Cuando Gertrudis nació, después de haberla buscado mucho tiempo, sus padres ya habían pasado los 40 tacos y aunque en aquella época -mitad del siglo pasado- tener un hijo a esa edad no era cosa del otro mundo, el promedio de vida en el Mediterráneo apenas si superaba los 60 años. 
En el caso de los Verdera, la vida de ambos ni siquiera llegó a ese promedio.

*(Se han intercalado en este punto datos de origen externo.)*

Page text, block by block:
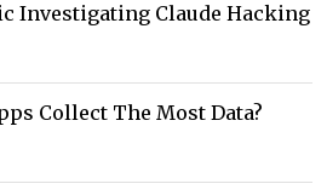
Investigating Claude Hacking
Collect The Most Data?
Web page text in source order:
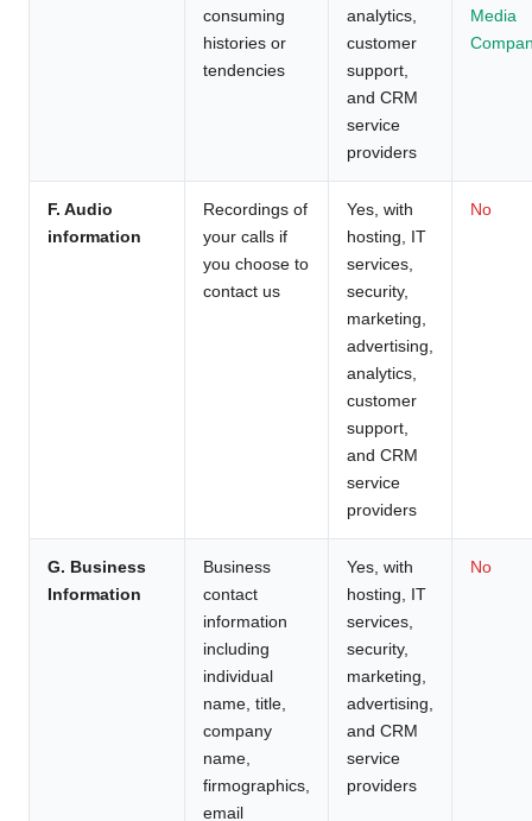
consuming
histories or
tendencies
analytics,
customer
support,
and CRM
service
providers
Media
F. Audio
information
Recordings of
your calls if
you choose to
contact us
Yes, with
hosting, IT
services,
security,
marketing,
advertising,
analytics,
customer
support,
and CRM
service
providers
No
G. Business
Information
Business
contact
information
including
individual
name, title,
company
name,
firmographics,
email
Yes, with
hosting, IT
services,
security,
marketing,
advertising,
and CRM
service
providers
No
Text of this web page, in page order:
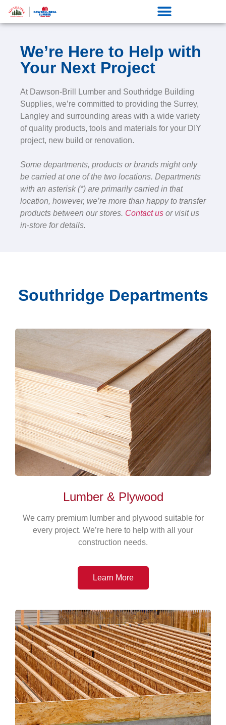
We’re Here to Help with
Your Next Project
At Dawson-Brill Lumber and Southridge Building
Supplies, we’re committed to providing the Surrey,
Langley and surrounding areas with a wide variety
of quality products, tools and materials for your DIY
project, new build or renovation.
Some departments, products or brands might only
be carried at one of the two locations. Departments
with an asterisk (*) are primarily carried in that
location, however, we’re more than happy to transfer
products between our stores. Contact us or visit us
in-store for details.
Southridge Departments
Lumber & Plywood
We carry premium lumber and plywood suitable for
every project. We’re here to help with all your
construction needs.
Learn More
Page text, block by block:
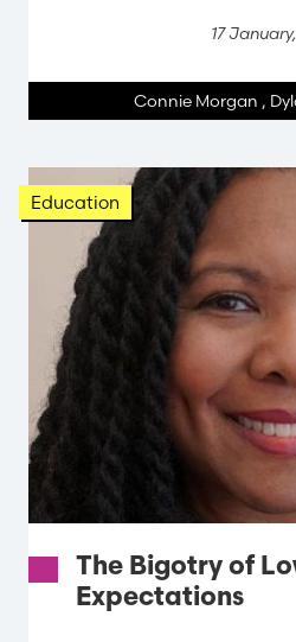
17
Connie Morgan ,
Education
The Bigotry of
Expectations
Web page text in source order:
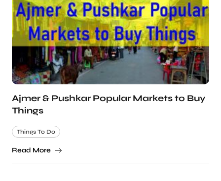
Ajmer & Pushkar Popular Markets to Buy
Things
Things To Do
Read More
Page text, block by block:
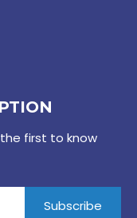
first to know
Subscribe
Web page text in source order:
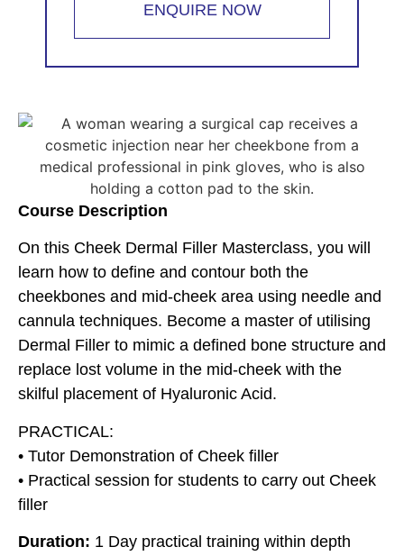
Course Description
On this Cheek Dermal Filler Masterclass, you will
learn how to define and contour both the
cheekbones and mid-cheek area using needle and
cannula techniques. Become a master of utilising
Dermal Filler to mimic a defined bone structure and
replace lost volume in the mid-cheek with the
skilful placement of Hyaluronic Acid.
PRACTICAL:
• Tutor Demonstration of Cheek filler
• Practical session for students to carry out Cheek
filler
Duration: 1 Day practical training within depth
ENQUIRE NOW
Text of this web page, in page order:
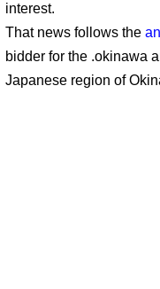
interest.
That news follows the
bidder for the .okinawa
Japanese region of
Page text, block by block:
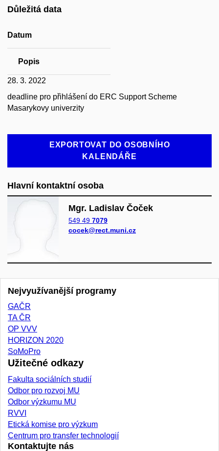
Důležitá data
Datum
Popis
28. 3. 2022
deadline pro přihlášení do ERC Support Scheme
Masarykovy univerzity
EXPORTOVAT DO OSOBNÍHO
KALENDÁŘE
Hlavní kontaktní osoba
Mgr. Ladislav Čoček
549 49 7079
cocek@rect.muni.cz
Nejvyužívanější programy
GAČR
TA ČR
OP VVV
HORIZON 2020
SoMoPro
Užitečné odkazy
Fakulta sociálních studií
Odbor pro rozvoj MU
Odbor výzkumu MU
RVVI
Etická komise pro výzkum
Centrum pro transfer technologií
Kontaktujte nás
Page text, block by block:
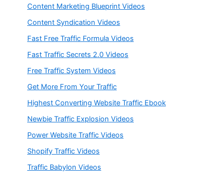
Content Marketing Blueprint Videos
Content Syndication Videos
Fast Free Traffic Formula Videos
Fast Traffic Secrets 2.0 Videos
Free Traffic System Videos
Get More From Your Traffic
Highest Converting Website Traffic Ebook
Newbie Traffic Explosion Videos
Power Website Traffic Videos
Shopify Traffic Videos
Traffic Babylon Videos
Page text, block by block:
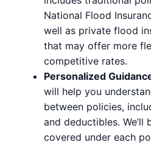
National Flood
well as private flood
that may offer more
competitive rates.
Personalized
will help you
between policies,
and deductibles.
covered under each
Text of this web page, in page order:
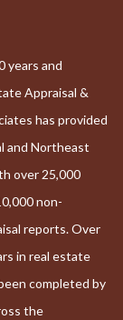
years and
Appraisal &
has provided
and Northeast
over 25,000
non-
reports. Over
in real estate
completed by
the
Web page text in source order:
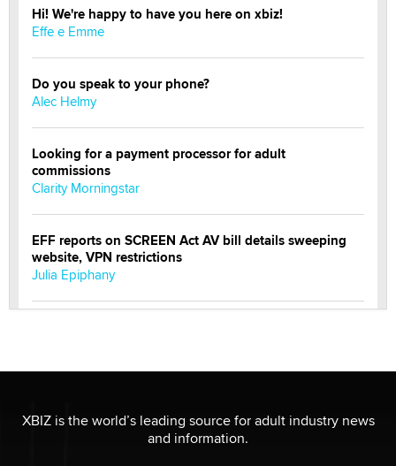
Hi! We're happy to have you here on xbiz!
Effe e Emme
Do you speak to your phone?
Alec Helmy
Looking for a payment processor for adult
commissions
Clarity Morningstar
EFF reports on SCREEN Act AV bill details sweeping
website, VPN restrictions
Julia Epiphany
Reba Rocket
XBIZ is the world’s leading source for adult industry news
and information.
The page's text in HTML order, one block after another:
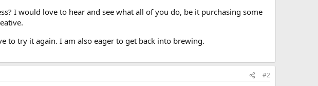
I would love to hear and see what all of you do, be it purchasing some
to try it again. I am also eager to get back into brewing.
#2
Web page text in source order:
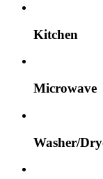
Kitchen
Microwave
Washer/
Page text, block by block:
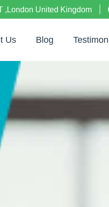
,London United Kingdom
Us Blog
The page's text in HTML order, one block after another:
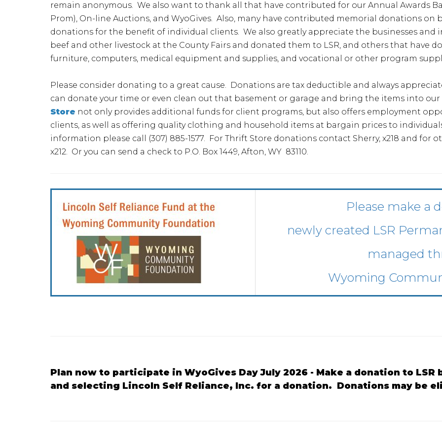
remain anonymous. We also want to thank all that have contributed for our Annual Awards
Prom), On-line Auctions, and WyoGives. Also, many have contributed memorial donations on
donations for the benefit of individual clients. We also greatly appreciate the businesses and
beef and other livestock at the County Fairs and donated them to LSR, and others that have
furniture, computers, medical equipment and supplies, and vocational or other program
Please consider donating to a great cause. Donations are tax deductible and always
can donate your time or even clean out that basement or garage and bring the items into
Store not only provides additional funds for client programs, but also offers employment
clients, as well as offering quality clothing and household items at bargain prices to
information please call (307) 885-1577. For Thrift Store donations contact Sherry, x218 and
x212. Or you can send a check to P.O. Box 1449, Afton, WY 83110.
Please make a
newly created LSR
managed
Wyoming
Plan now to participate in WyoGives Day July 2026 - Make a donation to LSR
and selecting Lincoln Self Reliance, Inc. for a donation. Donations may be
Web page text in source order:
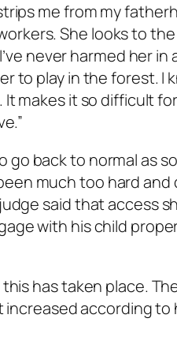
me from my
She looks to
never harmed her in
to play in the forest. I
makes it so difficult for
back to normal as
much too hard
said that access
with his child
has taken place.
according to

Toni Verdera falleció cuando su hija era aún una niña, mientras fabricada unas ‘bótes de cuir’ (botas de cuero) para el cura del pueblo, y su esposa Xesca -Francesca- alcanzó a ver a su niña cumplir los 15 años antes de irse de este mundo. 
Desde ese momento Gertrudis tuvo que enfrentarse con la vida y madurar de golpe, porque se había quedado sola. 
Acostumbrada a las labores que había aprendido al lado de su madre, muy temprano en la mañana recorría el verde terreno de su finca hasta llegar al gallinero, alimentaba las aves, recogía los huevos y limpiaba las jaulas. 
Después recorría el huerto, el mismo que su padre y su madre habían trabajado durante años en el rincón más lejano de la era donde la tierra aparece más roja y fecunda; luego daba de comer a las ovejas y a media mañana, cuando el sol ya había evaporado el frío tempranero de la escarcha, se sentaba en el telar debajo de la higuera centenaria, para continuar el arte aprendido de los viejos. 
En su pueblo, Santa Gertrudis de Frutera, comenzaron a llamarla La Tejedora.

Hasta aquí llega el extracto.